An exact copy of all the data, minus the images, is required.

Raw data:
--------------------
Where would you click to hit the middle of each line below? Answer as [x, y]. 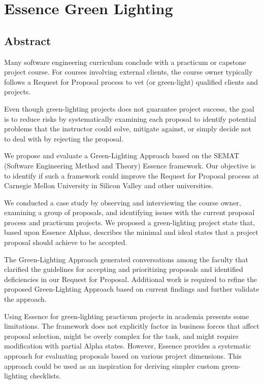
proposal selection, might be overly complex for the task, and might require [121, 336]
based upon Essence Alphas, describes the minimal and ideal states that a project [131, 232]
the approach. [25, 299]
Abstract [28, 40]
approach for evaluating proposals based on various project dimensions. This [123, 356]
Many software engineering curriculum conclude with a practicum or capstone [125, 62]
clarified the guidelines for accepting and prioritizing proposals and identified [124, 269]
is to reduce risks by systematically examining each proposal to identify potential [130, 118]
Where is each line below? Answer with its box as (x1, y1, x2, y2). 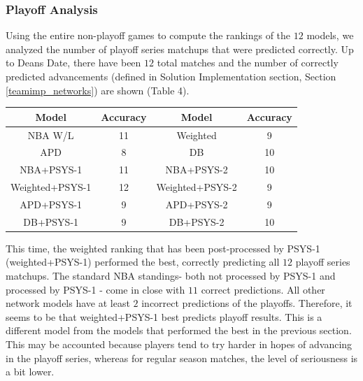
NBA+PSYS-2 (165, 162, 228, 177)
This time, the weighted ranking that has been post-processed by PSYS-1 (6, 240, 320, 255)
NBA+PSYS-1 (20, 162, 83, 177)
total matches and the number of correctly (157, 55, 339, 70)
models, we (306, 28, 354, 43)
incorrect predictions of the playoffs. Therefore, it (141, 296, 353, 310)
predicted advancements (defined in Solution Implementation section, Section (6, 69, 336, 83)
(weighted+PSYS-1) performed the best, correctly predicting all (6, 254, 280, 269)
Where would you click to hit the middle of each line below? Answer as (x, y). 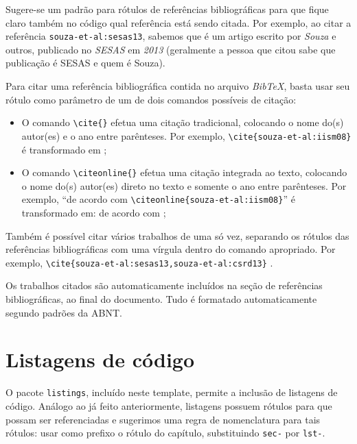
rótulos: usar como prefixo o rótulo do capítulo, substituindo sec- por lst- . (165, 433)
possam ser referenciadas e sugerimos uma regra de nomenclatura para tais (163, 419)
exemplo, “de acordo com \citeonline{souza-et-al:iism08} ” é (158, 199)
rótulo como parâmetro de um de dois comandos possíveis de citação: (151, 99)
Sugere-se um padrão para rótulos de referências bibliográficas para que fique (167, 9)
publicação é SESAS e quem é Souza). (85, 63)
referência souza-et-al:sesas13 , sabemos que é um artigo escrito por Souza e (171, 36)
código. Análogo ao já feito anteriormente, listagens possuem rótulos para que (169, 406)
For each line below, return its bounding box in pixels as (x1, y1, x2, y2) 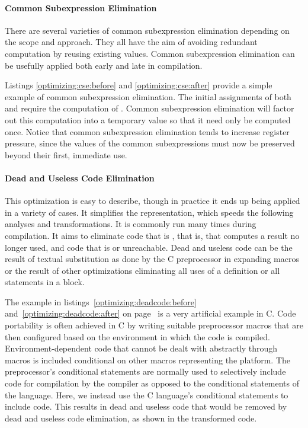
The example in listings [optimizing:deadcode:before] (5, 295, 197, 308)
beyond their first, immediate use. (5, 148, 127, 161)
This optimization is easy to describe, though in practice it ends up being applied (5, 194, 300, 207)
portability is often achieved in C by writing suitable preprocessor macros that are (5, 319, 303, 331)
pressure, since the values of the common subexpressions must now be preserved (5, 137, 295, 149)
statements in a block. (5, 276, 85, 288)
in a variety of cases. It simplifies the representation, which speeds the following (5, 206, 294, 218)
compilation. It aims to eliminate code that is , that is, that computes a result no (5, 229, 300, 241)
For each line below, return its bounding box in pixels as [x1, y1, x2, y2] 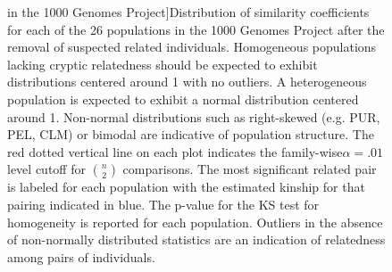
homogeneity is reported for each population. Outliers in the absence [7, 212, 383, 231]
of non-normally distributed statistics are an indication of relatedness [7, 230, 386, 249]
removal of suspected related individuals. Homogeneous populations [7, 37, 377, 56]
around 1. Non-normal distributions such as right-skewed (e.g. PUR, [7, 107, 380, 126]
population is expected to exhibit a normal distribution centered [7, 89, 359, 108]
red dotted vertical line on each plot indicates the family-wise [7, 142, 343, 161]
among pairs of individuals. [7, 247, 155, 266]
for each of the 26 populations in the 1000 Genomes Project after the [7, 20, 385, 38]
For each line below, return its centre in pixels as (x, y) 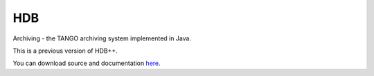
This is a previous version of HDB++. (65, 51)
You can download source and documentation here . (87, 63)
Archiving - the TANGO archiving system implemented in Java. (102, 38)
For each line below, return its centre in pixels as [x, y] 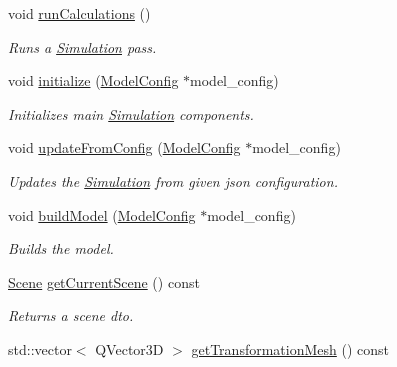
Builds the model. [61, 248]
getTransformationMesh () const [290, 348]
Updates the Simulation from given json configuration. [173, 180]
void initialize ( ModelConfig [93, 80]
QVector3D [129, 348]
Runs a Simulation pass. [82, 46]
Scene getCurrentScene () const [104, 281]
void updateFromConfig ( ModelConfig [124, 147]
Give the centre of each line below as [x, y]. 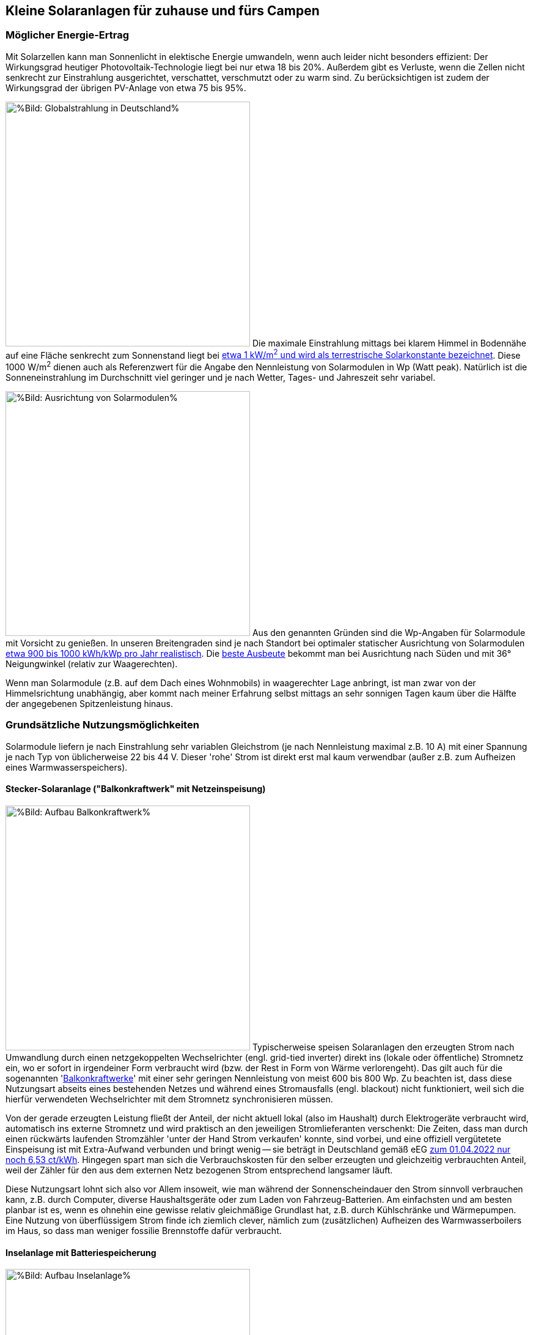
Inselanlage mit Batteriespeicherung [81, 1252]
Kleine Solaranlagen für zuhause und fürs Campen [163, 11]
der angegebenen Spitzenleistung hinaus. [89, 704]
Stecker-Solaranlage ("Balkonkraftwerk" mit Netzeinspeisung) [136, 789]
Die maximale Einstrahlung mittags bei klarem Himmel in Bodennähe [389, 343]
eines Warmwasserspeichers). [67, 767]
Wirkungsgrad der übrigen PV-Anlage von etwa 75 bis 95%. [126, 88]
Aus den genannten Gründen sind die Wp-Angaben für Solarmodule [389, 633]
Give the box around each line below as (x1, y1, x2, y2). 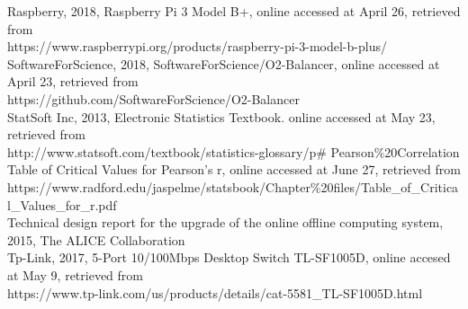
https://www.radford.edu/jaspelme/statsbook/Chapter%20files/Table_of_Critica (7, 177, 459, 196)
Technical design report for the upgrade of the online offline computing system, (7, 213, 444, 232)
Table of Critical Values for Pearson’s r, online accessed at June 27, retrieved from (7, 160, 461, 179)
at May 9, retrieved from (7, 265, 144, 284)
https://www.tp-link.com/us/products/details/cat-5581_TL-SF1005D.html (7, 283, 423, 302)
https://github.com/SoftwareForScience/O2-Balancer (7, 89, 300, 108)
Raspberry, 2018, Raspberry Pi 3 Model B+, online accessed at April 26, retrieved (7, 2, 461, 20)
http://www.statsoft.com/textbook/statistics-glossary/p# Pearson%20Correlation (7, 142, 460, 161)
--------------------
Your solution:
Where would you click to hit the middle of each line below? Answer as [x, y]. 
proposal selection, might be overly complex for the task, and might require [121, 336]
based upon Essence Alphas, describes the minimal and ideal states that a project [131, 232]
the approach. [25, 299]
Abstract [28, 40]
approach for evaluating proposals based on various project dimensions. This [123, 356]
Many software engineering curriculum conclude with a practicum or capstone [125, 62]
clarified the guidelines for accepting and prioritizing proposals and identified [124, 269]
is to reduce risks by systematically examining each proposal to identify potential [130, 118]
Where is each line below? Answer with its box as (x1, y1, x2, y2). 
NBA+PSYS-2 (165, 162, 228, 177)
This time, the weighted ranking that has been post-processed by PSYS-1 (6, 240, 320, 255)
NBA+PSYS-1 (20, 162, 83, 177)
total matches and the number of correctly (157, 55, 339, 70)
models, we (306, 28, 354, 43)
incorrect predictions of the playoffs. Therefore, it (141, 296, 353, 310)
predicted advancements (defined in Solution Implementation section, Section (6, 69, 336, 83)
(weighted+PSYS-1) performed the best, correctly predicting all (6, 254, 280, 269)
Where would you click to hit the middle of each line below? Answer as (x, y). 
rótulos: usar como prefixo o rótulo do capítulo, substituindo sec- por lst- . (165, 433)
possam ser referenciadas e sugerimos uma regra de nomenclatura para tais (163, 419)
exemplo, “de acordo com \citeonline{souza-et-al:iism08} ” é (158, 199)
rótulo como parâmetro de um de dois comandos possíveis de citação: (151, 99)
Sugere-se um padrão para rótulos de referências bibliográficas para que fique (167, 9)
publicação é SESAS e quem é Souza). (85, 63)
referência souza-et-al:sesas13 , sabemos que é um artigo escrito por Souza e (171, 36)
código. Análogo ao já feito anteriormente, listagens possuem rótulos para que (169, 406)
For each line below, return its bounding box in pixels as (x1, y1, x2, y2) 
The example in listings [optimizing:deadcode:before] (5, 295, 197, 308)
beyond their first, immediate use. (5, 148, 127, 161)
This optimization is easy to describe, though in practice it ends up being applied (5, 194, 300, 207)
portability is often achieved in C by writing suitable preprocessor macros that are (5, 319, 303, 331)
pressure, since the values of the common subexpressions must now be preserved (5, 137, 295, 149)
statements in a block. (5, 276, 85, 288)
in a variety of cases. It simplifies the representation, which speeds the following (5, 206, 294, 218)
compilation. It aims to eliminate code that is , that is, that computes a result no (5, 229, 300, 241)
For each line below, return its bounding box in pixels as [x1, y1, x2, y2] 
homogeneity is reported for each population. Outliers in the absence [7, 212, 383, 231]
of non-normally distributed statistics are an indication of relatedness [7, 230, 386, 249]
removal of suspected related individuals. Homogeneous populations [7, 37, 377, 56]
around 1. Non-normal distributions such as right-skewed (e.g. PUR, [7, 107, 380, 126]
population is expected to exhibit a normal distribution centered [7, 89, 359, 108]
red dotted vertical line on each plot indicates the family-wise [7, 142, 343, 161]
among pairs of individuals. [7, 247, 155, 266]
for each of the 26 populations in the 1000 Genomes Project after the [7, 20, 385, 38]
For each line below, return its centre in pixels as (x, y) 
This is a previous version of HDB++. (65, 51)
You can download source and documentation here . (87, 63)
Archiving - the TANGO archiving system implemented in Java. (102, 38)
For each line below, return its centre in pixels as [x, y] 
Builds the model. [61, 248]
getTransformationMesh () const [290, 348]
Updates the Simulation from given json configuration. [173, 180]
void initialize ( ModelConfig [93, 80]
QVector3D [129, 348]
Runs a Simulation pass. [82, 46]
Scene getCurrentScene () const [104, 281]
void updateFromConfig ( ModelConfig [124, 147]
Give the centre of each line below as [x, y]. 
Inselanlage mit Batteriespeicherung [81, 1252]
Kleine Solaranlagen für zuhause und fürs Campen [163, 11]
der angegebenen Spitzenleistung hinaus. [89, 704]
Stecker-Solaranlage ("Balkonkraftwerk" mit Netzeinspeisung) [136, 789]
Die maximale Einstrahlung mittags bei klarem Himmel in Bodennähe [389, 343]
eines Warmwasserspeichers). [67, 767]
Wirkungsgrad der übrigen PV-Anlage von etwa 75 bis 95%. [126, 88]
Aus den genannten Gründen sind die Wp-Angaben für Solarmodule [389, 633]
Give the box around each line below as (x1, y1, x2, y2). 
https://www.radford.edu/jaspelme/statsbook/Chapter%20files/Table_of_Critica (7, 177, 459, 196)
Technical design report for the upgrade of the online offline computing system, (7, 213, 444, 232)
Table of Critical Values for Pearson’s r, online accessed at June 27, retrieved from (7, 160, 461, 179)
at May 9, retrieved from (7, 265, 144, 284)
https://www.tp-link.com/us/products/details/cat-5581_TL-SF1005D.html (7, 283, 423, 302)
https://github.com/SoftwareForScience/O2-Balancer (7, 89, 300, 108)
Raspberry, 2018, Raspberry Pi 3 Model B+, online accessed at April 26, retrieved (7, 2, 461, 20)
http://www.statsoft.com/textbook/statistics-glossary/p# Pearson%20Correlation (7, 142, 460, 161)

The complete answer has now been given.